◆ **Exercise prompt**
Reproduce every line of the listing as written, apart from the pictures.

'''

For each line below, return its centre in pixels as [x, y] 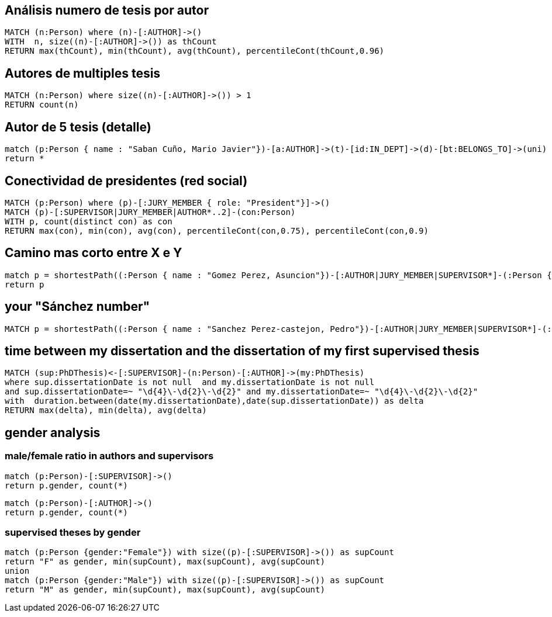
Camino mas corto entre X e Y [94, 253]
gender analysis [53, 432]
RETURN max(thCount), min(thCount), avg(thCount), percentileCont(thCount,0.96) [195, 51]
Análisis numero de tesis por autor [107, 10]
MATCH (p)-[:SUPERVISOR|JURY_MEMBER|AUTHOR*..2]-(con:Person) [150, 212]
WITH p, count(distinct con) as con [89, 221]
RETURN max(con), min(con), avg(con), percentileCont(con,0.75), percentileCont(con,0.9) [217, 230]
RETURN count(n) [42, 105]

'''

◆ **Written solution**
For each line below, return its centre in pixels as [x, y] 
Camino mas corto entre X e Y [94, 253]
gender analysis [53, 432]
RETURN max(thCount), min(thCount), avg(thCount), percentileCont(thCount,0.96) [195, 51]
Análisis numero de tesis por autor [107, 10]
MATCH (p)-[:SUPERVISOR|JURY_MEMBER|AUTHOR*..2]-(con:Person) [150, 212]
WITH p, count(distinct con) as con [89, 221]
RETURN max(con), min(con), avg(con), percentileCont(con,0.75), percentileCont(con,0.9) [217, 230]
RETURN count(n) [42, 105]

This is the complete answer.